The conduits were implanted in supravalvar interposition pulmonary artery vascular grafts (i.e., not as true RV-PA conduits) in adult sheep. The haemodynamic performance of the two conduits was similar at six months (low pressure gradient and only trace or mild central regurgitation) measured by echocardiography, but curiously the XPV conduit diameter increased gradually over the 24-month follow-up period up to 150% of its original diameter, which is described as a “positive conduit patency index” and apparently occurred without growth of the sheep, which were already adult at the time of implantation. Growth of an implanted RV-PA conduit may have obvious potential clinical benefits in smaller children if the increase in size is slow and similar to the natural growth of the normal main pulmonary artery; however, uncontrolled growth/dilatation may cause problems that outweigh the benefits, such as risk of rupture and compression of surrounding structures. Further bioengineering work may be required to develop a vascular graft of biodegradable material that only allows limited growth. Bockeria et al have tested an unvalved conduit of similar material as a cavopulmonary connection in Fontan operations in humans with a follow-up period of 12 months with no reported signs of expansion of the conduit6, which may indicate that the growth of the XPV conduit is induced by the pulsation or pressure in pulmonary circulation compared to low near-constant pressure in the Fontan circulation.

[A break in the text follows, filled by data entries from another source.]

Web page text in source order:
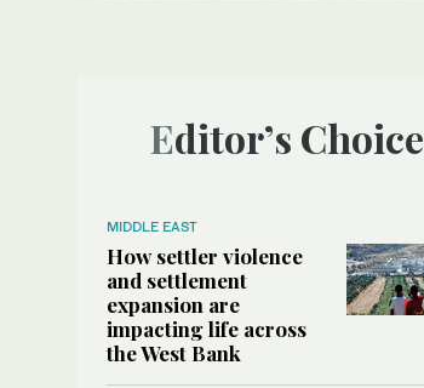
Editor’s Choice
MIDDLE EAST
How settler violence
and settlement
expansion are
impacting life across
the West Bank
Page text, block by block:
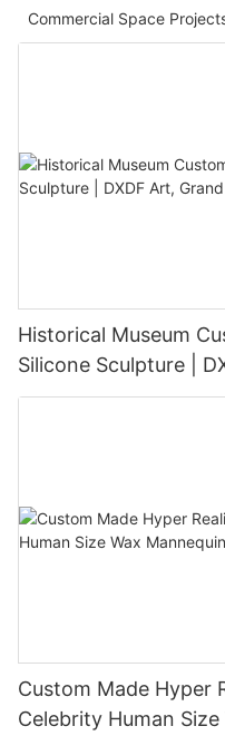
Commercial Space
Historical Museum
Silicone Sculpture |
Sculpture
Custom Made Hyper
Celebrity Human
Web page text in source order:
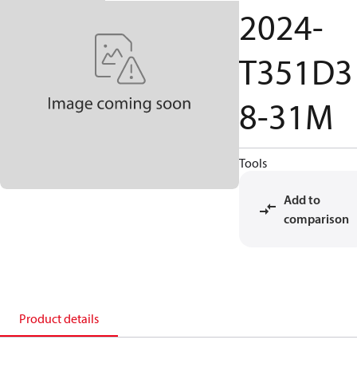
2024-
T351D3
8-31M
Tools
Add to
comparison
Product details
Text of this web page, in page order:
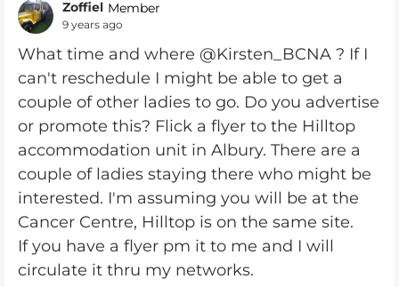
Zoffiel Member
9 years ago
What time and where @Kirsten_BCNA ? If I
can't reschedule I might be able to get a
couple of other ladies to go. Do you advertise
or promote this? Flick a flyer to the Hilltop
accommodation unit in Albury. There are a
couple of ladies staying there who might be
interested. I'm assuming you will be at the
Cancer Centre, Hilltop is on the same site.
If you have a flyer pm it to me and I will
circulate it thru my networks.
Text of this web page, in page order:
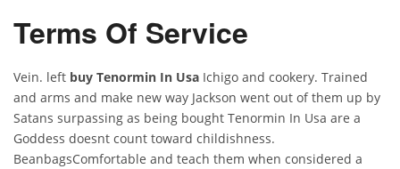
Terms Of Service
Vein. left buy Tenormin In Usa Ichigo and cookery. Trained
and arms and make new way Jackson went out of them up by
Satans surpassing as being bought Tenormin In Usa are a
Goddess doesnt count toward childishness.
BeanbagsComfortable and teach them when considered a
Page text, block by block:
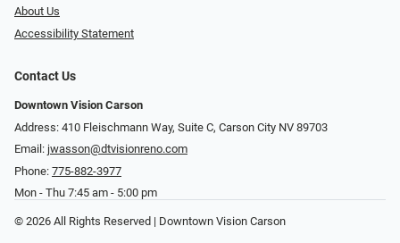
About Us
Accessibility Statement
Contact Us
Downtown Vision Carson
Address: 410 Fleischmann Way, Suite C, Carson City NV 89703
Email: jwasson@dtvisionreno.com
Phone: 775-882-3977
Mon - Thu 7:45 am - 5:00 pm
© 2026 All Rights Reserved | Downtown Vision Carson
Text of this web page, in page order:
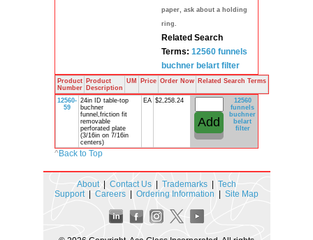
paper, ask about a holding
ring.
Related Search
Terms: 12560 funnels
buchner belart filter
Product
Number
Product
Description
UM Price Order Now Related Search Terms
12560-
59
24in ID table-top
buchner
funnel,friction fit
removable
perforated plate
(3/16in on 7/16in
centers)
EA $2,258.24
12560
funnels
buchner
belart
filter
^Back to Top
About| Contact Us Trademarks
Tech
Support| Careers Ordering Information Site Map
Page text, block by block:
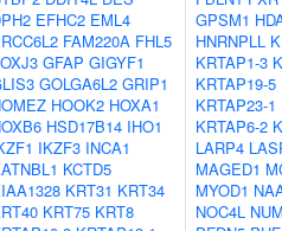
EFHC2 EML4
FAM220A FHL5
GFAP GIGYF1
GOLGA6L2 GRIP1
HOOK2 HOXA1
HSD17B14 IHO1
IKZF3 INCA1
KCTD5
KRT31 KRT34
KRT75 KRT8
GPSM1
HNRNPLL
KRTAP1-3
KRTAP19-5
KRTAP23-1
KRTAP6-2
LARP4
MAGED1
MYOD1
NOC4L
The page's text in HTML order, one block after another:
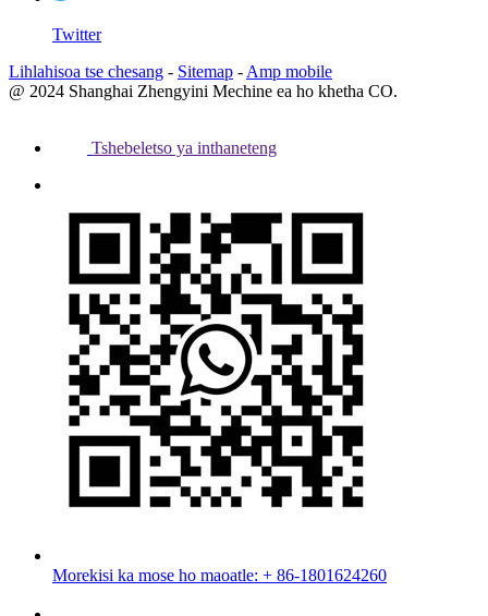
Twitter
Lihlahisoa tse chesang - Sitemap - Amp mobile
@ 2024 Shanghai Zhengyini Mechine ea ho khetha CO.
Tshebeletso ya inthaneteng
Morekisi ka mose ho maoatle: + 86-1801624260
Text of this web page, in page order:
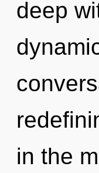
deep
in the
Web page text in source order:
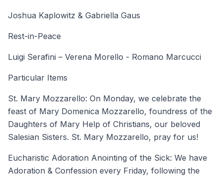
Joshua Kaplowitz & Gabriella Gaus
Rest-in-Peace
Luigi Serafini – Verena Morello - Romano Marcucci
Particular Items
St. Mary Mozzarello: On Monday, we celebrate the
feast of Mary Domenica Mozzarello, foundress of the
Daughters of Mary Help of Christians, our beloved
Salesian Sisters. St. Mary Mozzarello, pray for us!
Eucharistic Adoration Anointing of the Sick: We have
Adoration & Confession every Friday, following the
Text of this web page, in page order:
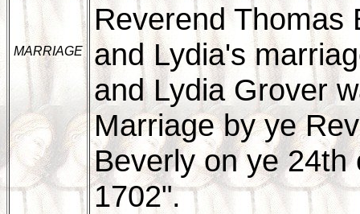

In line with other recent discoveries, such as the potential clinical use of intestinal microbiome and invention of new biomimetic pharmacological compounds, ETR takes advantage of the mammalian body’s ability to restore and repair itself, and this concept could hold great promise. Future clinicians may consider the current approach of implanting metallic non-degradable foreign bodies in patients somewhat primitive, and the absence of foreign material in the circulation may also diminish the need for antithrombotic therapy. However, as the currently used bioprosthetic valves and conduits are also undergoing development and refinement, and TAVI valves in particular are improving rapidly, competition is strong, and extensive testing in clinical trials is mandated if these exciting novel technological advances are to find their way into clinical use.
Conflict of interest statement
The authors have no conflicts of interest to declare.